Project Simubot: Simulated Warehouse Management System

Warehouse Management System simulation coordinating robots, transmitting messages and defining state machines.

Project Simubot creates simulated warehouses incorporating bots which ingress stock into storage, and then either charging, parking, or picking up stock to take to an egress point.

This demonstrates the modelling of the warehouses using a game level editor called Sprite Fusion, simulating a layout in a warehouse using NetLogo to test how many robots can be used, how quickly it can be done, how stable the setup is, how many chargers are required, how fast the bots discharge, etc.

The simulation is a way of testing various configurations of warehouses with various numbers of bots and various rates of intake and outtake of stock.

The solution presented is an initial start.

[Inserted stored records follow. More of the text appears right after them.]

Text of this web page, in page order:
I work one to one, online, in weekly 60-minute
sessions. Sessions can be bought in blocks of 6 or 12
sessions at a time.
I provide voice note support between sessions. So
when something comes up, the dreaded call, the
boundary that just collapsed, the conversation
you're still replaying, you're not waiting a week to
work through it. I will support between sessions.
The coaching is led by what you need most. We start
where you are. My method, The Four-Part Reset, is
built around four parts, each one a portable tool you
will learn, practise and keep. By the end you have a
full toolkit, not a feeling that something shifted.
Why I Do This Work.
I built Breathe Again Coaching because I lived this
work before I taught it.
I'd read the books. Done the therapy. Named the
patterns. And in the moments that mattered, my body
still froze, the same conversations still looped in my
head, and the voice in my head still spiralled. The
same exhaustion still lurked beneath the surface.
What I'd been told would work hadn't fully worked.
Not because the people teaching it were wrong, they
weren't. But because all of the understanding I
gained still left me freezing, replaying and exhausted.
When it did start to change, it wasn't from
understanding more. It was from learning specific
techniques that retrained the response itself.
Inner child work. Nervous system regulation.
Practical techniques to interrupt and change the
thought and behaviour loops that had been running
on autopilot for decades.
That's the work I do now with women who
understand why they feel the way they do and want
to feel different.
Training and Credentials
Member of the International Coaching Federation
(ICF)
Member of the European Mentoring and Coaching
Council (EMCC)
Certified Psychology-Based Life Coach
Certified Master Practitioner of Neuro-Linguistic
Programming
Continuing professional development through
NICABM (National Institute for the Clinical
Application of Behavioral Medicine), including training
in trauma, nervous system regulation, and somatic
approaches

An attempt to define an architecture making it simple to simulate warehouse configurations and their performance under various simulated scenarios.

Goals

1. Create a simulation for a problem space that is unknown to me. I original created this simulation to understand a problem space with which I have never worked: logistically managing robots on a warehouse floor. Warehouse Management Systems is the broader term.

2. Test whether it is feasible to transfer a simulation to a production environment. Having created a working simulation, how to best transfer that to a production setup, is that possible?

3. Combine tools into a complicate architecture that no AI would have come up with. In an age where coding has become an automated robot task, humans are left to use their creativity to create overly complicated architectures to solve problems that don’t exist.

The second part of this mini project will be the application of a simulation to the real world. How to integrate the simulation into a production system without modification. For that, events from NetLogo are pushed into an MQTT message bus to confirm robot movement. Aim is running a simulation in the real world; we wanted to push out events to say, “Me, Bot A is going to move from X to Y. Is that okay?” We confirm that, and the confirmation of that movement is then shown in the simulation.

Terminology

A warehouse floor is divided up into patches. Each patch has exit points: north, east, west, south. These are defined in the design of the warehouse in the level editor. The warehouse also has stations, which provide the ingress and egress of stock. A warehouse has parking and storage elements.

All of these components can be modelled in the designer and simulator. This is a simplification and there are many more components that make up a warehouse.

Out of scope

What is not shown is the glue code between Sprite Fusion and NetLogo. There’s a step which converts the exported data from NetLogo to what we can use in Node-RED, and that’s automated by Node-RED. Also, what is not shown is the state machine of the bots. So there’s a state machine defined in Node-RED for robots, and that state machine defines the behaviour of a bot.

At this stage, it’s a very simple state machine as the bots are a modelled to be simple. They basically pick up stock, put stock into storage, then can charge themselves, they can park, and then they can take stock out of storage and bring it to the exit points. So that’s all these bots can do at this stage.

The overall architecture has not be fleshed out and instead focus is on the components and their responsibilities. A gradual fleshing out of the architecture will be done with experience and requirements.

Motivation

Besides gaining an initial understanding of the problem space of warehouse management, why this entire project?

Modelling robots as agents and to figure out how (if at all) they could work independently of one another.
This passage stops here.